# Exercise aim
A copy of the listing below is needed, exact in every line and without images.
Content starts
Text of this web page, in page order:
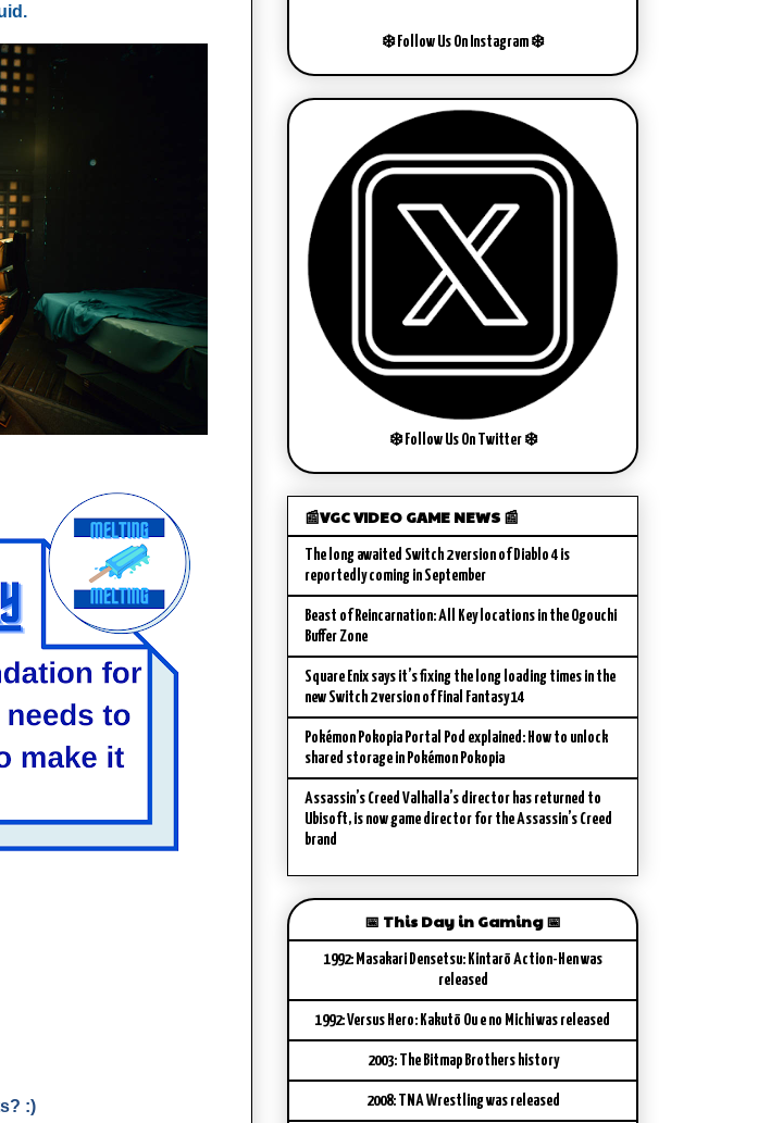
:)
❄️ Follow Us On Instagram ❄️
❄️ Follow Us On Twitter ❄️
📰VGC VIDEO GAME NEWS 📰
The long awaited Switch 2 version of Diablo 4 is
reportedly coming in September
Beast of Reincarnation: All Key locations in the Ogouchi
Buffer Zone
Square Enix says it’s fixing the long loading times in the
new Switch 2 version of Final Fantasy 14
Pokémon Pokopia Portal Pod explained: How to unlock
shared storage in Pokémon Pokopia
Assassin’s Creed Valhalla’s director has returned to
Ubisoft, is now game director for the Assassin’s Creed
brand
📅 This Day in Gaming 📅
1992: Masakari Densetsu: Kintarō Action-Hen was
released
1992: Versus Hero: Kakutō Ou e no Michi was released
2003: The Bitmap Brothers history
2008: TNA Wrestling was released
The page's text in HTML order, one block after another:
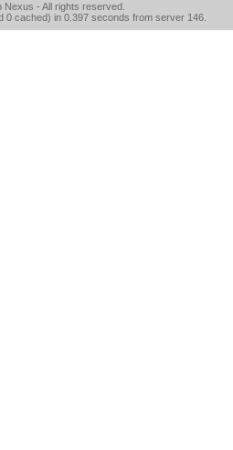
Nexus - All rights reserved.
0 cached) in 0.397 seconds from server 146.
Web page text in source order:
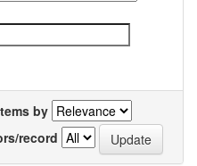
by
record
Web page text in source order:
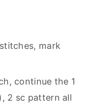
mark
continue the 1
2 sc pattern all
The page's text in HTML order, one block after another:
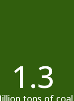
1.3
tons of coal
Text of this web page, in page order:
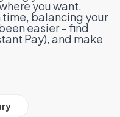
you want.
time, balancing your
easier – find
Pay), and make
Content ends
# Answer section
Text of this web page, in page order:
:)
❄️ Follow Us On Instagram ❄️
❄️ Follow Us On Twitter ❄️
📰VGC VIDEO GAME NEWS 📰
The long awaited Switch 2 version of Diablo 4 is
reportedly coming in September
Beast of Reincarnation: All Key locations in the Ogouchi
Buffer Zone
Square Enix says it’s fixing the long loading times in the
new Switch 2 version of Final Fantasy 14
Pokémon Pokopia Portal Pod explained: How to unlock
shared storage in Pokémon Pokopia
Assassin’s Creed Valhalla’s director has returned to
Ubisoft, is now game director for the Assassin’s Creed
brand
📅 This Day in Gaming 📅
1992: Masakari Densetsu: Kintarō Action-Hen was
released
1992: Versus Hero: Kakutō Ou e no Michi was released
2003: The Bitmap Brothers history
2008: TNA Wrestling was released
The page's text in HTML order, one block after another:
Nexus - All rights reserved.
0 cached) in 0.397 seconds from server 146.
Web page text in source order:
by
record
Web page text in source order:
mark
continue the 1
2 sc pattern all
The page's text in HTML order, one block after another:
1.3
tons of coal
Text of this web page, in page order:
you want.
time, balancing your
easier – find
Pay), and make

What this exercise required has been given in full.